Dalla sentenza impugnata (pagg. 8 e 9) risulta che il sequestro preventivo era stato disposto sino a concorrenza dell'importo di Euro. 17.754.072,18 oltre che nei confronti degli originari coimputati, anche nei confronti del F., e che in esito ad esecuzione nei confronti di quest'ultimo, è stato mantenuto il sequestro dei seguenti beni: 1) tre immobili, di cui uno in _____ (per la quota di 1/2) e due in ______; 2) il conto corrente n. 12/450211 presso la Banca di Credito Cooperativo di Barlassina, _____ intestato alla moglie P.L., con delega ad operare in favore del F., con un saldo di Euro. 7.659,20; 3) la cassetta di sicurezza n. ______, presso la stessa filiale, anch'essa intestata a P.L., con delega a F., contenente Euro. 66.000; 4) tre conti correnti a lui intestati presso la Banca Intesa, con saldi rispettivamente di Euro. 1.652,05, 901,10 e 86.202,71; 6) un deposito amministrato presso la stessa banca con saldo di Euro. 19.106,40.

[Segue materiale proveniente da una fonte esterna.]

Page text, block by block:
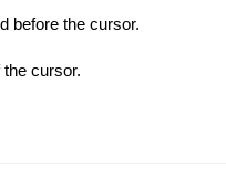
before the cursor.
cursor.
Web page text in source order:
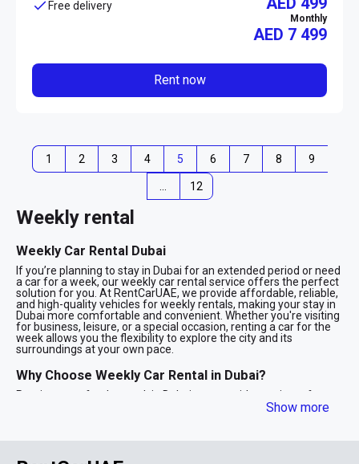
Free delivery
Monthly
AED 7 499
Rent now
1 2 3 4 5 6 7 8 9
… 12
Weekly rental
Weekly Car Rental Dubai
If you’re planning to stay in Dubai for an extended period or need
a car for a week, our weekly car rental service offers the perfect
solution for you. At RentCarUAE, we provide affordable, reliable,
and high-quality vehicles for weekly rentals, making your stay in
Dubai more comfortable and convenient. Whether you're visiting
for business, leisure, or a special occasion, renting a car for the
week allows you the flexibility to explore the city and its
surroundings at your own pace.
Why Choose Weekly Car Rental in Dubai?
Renting a car for the week in Dubai comes with a variety of
advantages. Here are some of the key benefits of choosing a
Show more
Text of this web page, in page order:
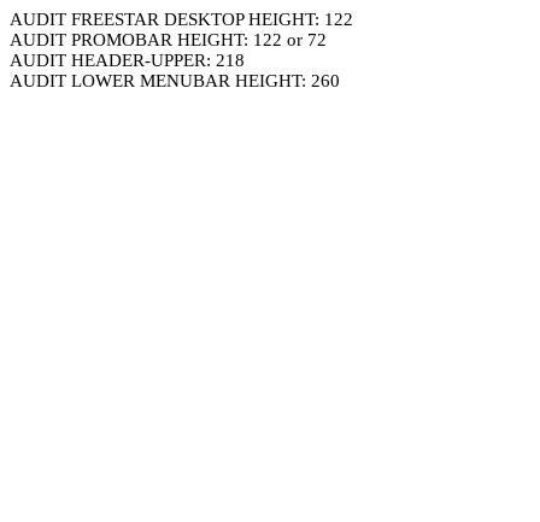
AUDIT FREESTAR DESKTOP HEIGHT: 122
AUDIT PROMOBAR HEIGHT: 122 or 72
AUDIT HEADER-UPPER: 218
AUDIT LOWER MENUBAR HEIGHT: 260
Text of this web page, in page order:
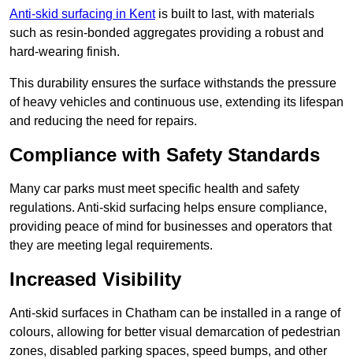
Anti-skid surfacing in Kentis built to last, with materials
such as resin-bonded aggregates providing a robust and
hard-wearing finish.
This durability ensures the surface withstands the pressure
of heavy vehicles and continuous use, extending its lifespan
and reducing the need for repairs.
Compliance with Safety Standards
Many car parks must meet specific health and safety
regulations. Anti-skid surfacing helps ensure compliance,
providing peace of mind for businesses and operators that
they are meeting legal requirements.
Increased Visibility
Anti-skid surfaces in Chatham can be installed in a range of
colours, allowing for better visual demarcation of pedestrian
zones, disabled parking spaces, speed bumps, and other
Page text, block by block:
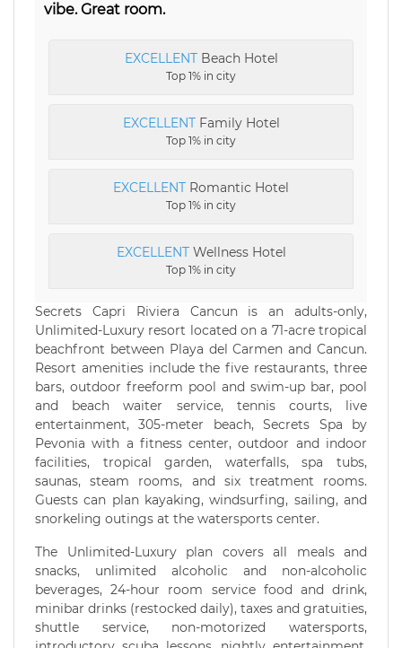
vibe. Great room.
EXCELLENTBeach Hotel
Top 1% in city
EXCELLENTFamily Hotel
Top 1% in city
EXCELLENT Romantic Hotel
Top 1% in city
EXCELLENTWellness Hotel
Top 1% in city
Secrets Capri Riviera Cancun is an adults-only,
Unlimited-Luxury resort located on a 71-acre tropical
beachfront between Playa del Carmen and Cancun.
Resort amenities include the five restaurants, three
bars, outdoor freeform pool and swim-up bar, pool
and beach waiter service, tennis courts, live
entertainment, 305-meter beach, Secrets Spa by
Pevonia with a fitness center, outdoor and indoor
facilities, tropical garden, waterfalls, spa tubs,
saunas, steam rooms, and six treatment rooms.
Guests can plan kayaking, windsurfing, sailing, and
snorkeling outings at the watersports center.
The Unlimited-Luxury plan covers all meals and
snacks, unlimited alcoholic and non-alcoholic
beverages, 24-hour room service food and drink,
minibar drinks (restocked daily), taxes and gratuities,
shuttle service, non-motorized watersports,
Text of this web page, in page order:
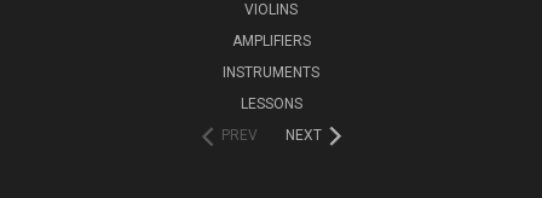
VIOLINS
AMPLIFIERS
INSTRUMENTS
LESSONS
PREV
NEXT
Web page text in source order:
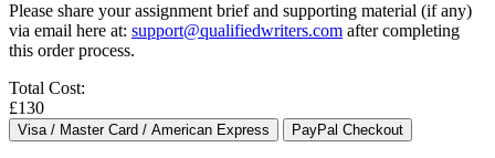
Please share your assignment brief and supporting material (if any)
via email here at: support@qualifiedwriters.com after completing
this order process.
Total Cost:
£130
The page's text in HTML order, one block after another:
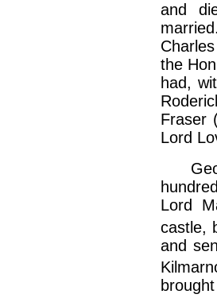
and
the
had,
Fraser
Lord
Lord
castle,
and
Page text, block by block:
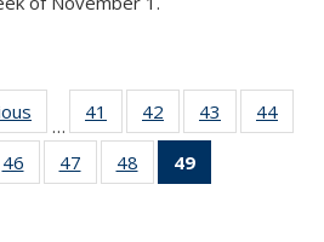
…
41
of 49
News
42
of 49
News
43
of 49
News
44
46
of 49
News
47
of 49
News
48
of 49
News
49
News

2.1 La prima questione di diritto che il motivo sottopone al Collegio consiste nello stabilire se - in caso di patteggiamento - qualora le parti non abbiano previsto la confisca dei beni sequestrati oppure si siano accordate sulla restituzione degli stessi, il giudice possa disporre ugualmente la confisca.
Altre questioni sollevate dal motivo riguardano la delega ad operare su di un conto corrente bancario intestato ad altri: si tratta in particolare di stabilire se essa configuri per il delegato l'ipotesi di "disponibilità" richiesta dall'art. 322 ter c.p.; infine, occorre soffermarsi sui rapporti dei beni conferiti in fondo patrimoniale con la confisca.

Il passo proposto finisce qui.